The entries below are to be transcribed in full, without their images.

MATERIAL SUPPLIED START

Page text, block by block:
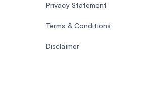
Privacy Statement
Terms & Conditions
Disclaimer
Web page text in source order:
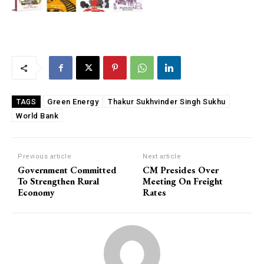
TAGS Green Energy
Thakur Sukhvinder Singh Sukhu
World Bank
Previous article
Government Committed
To Strengthen Rural
Economy
Next article
CM Presides Over
Meeting On Freight
Rates
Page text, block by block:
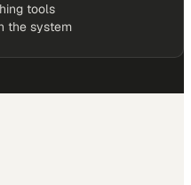
tools
the system
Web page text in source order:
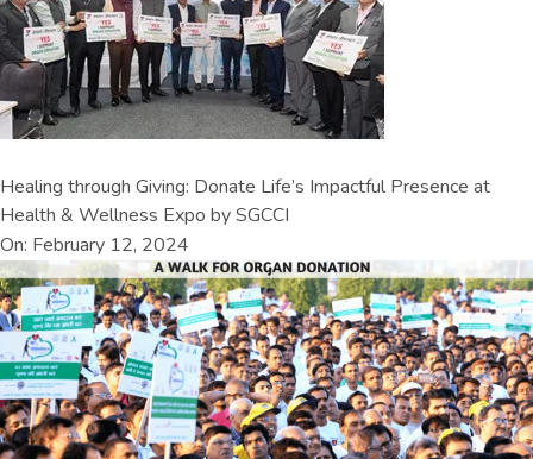
Healing through Giving: Donate Life’s Impactful Presence at
Health & Wellness Expo by SGCCI
On: February 12, 2024
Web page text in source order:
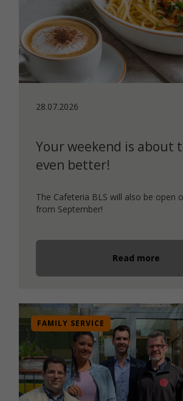
28.07.2026
Your weekend is about
even better!
The Cafeteria BLS will also be open
from September!
Read more
FAMILY SERVICE
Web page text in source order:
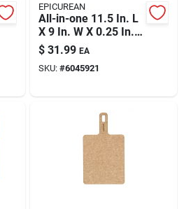
EPICUREAN
All-in-one 11.5 In. L
X 9 In. W X 0.25 In.
Richlite Paper
Composite Cutting
Board
$ 31.99 EA
SKU: #6045921

MATERIAL SUPPLIED END

** RESULT BELOW **
Page text, block by block:
Privacy Statement
Terms & Conditions
Disclaimer
Web page text in source order:
TAGS Green Energy
Thakur Sukhvinder Singh Sukhu
World Bank
Previous article
Government Committed
To Strengthen Rural
Economy
Next article
CM Presides Over
Meeting On Freight
Rates
Page text, block by block:
tools
the system
Web page text in source order:
Healing through Giving: Donate Life’s Impactful Presence at
Health & Wellness Expo by SGCCI
On: February 12, 2024
Web page text in source order:
28.07.2026
Your weekend is about
even better!
The Cafeteria BLS will also be open
from September!
Read more
FAMILY SERVICE
Web page text in source order:
EPICUREAN
All-in-one 11.5 In. L
X 9 In. W X 0.25 In.
Richlite Paper
Composite Cutting
Board
$ 31.99 EA
SKU: #6045921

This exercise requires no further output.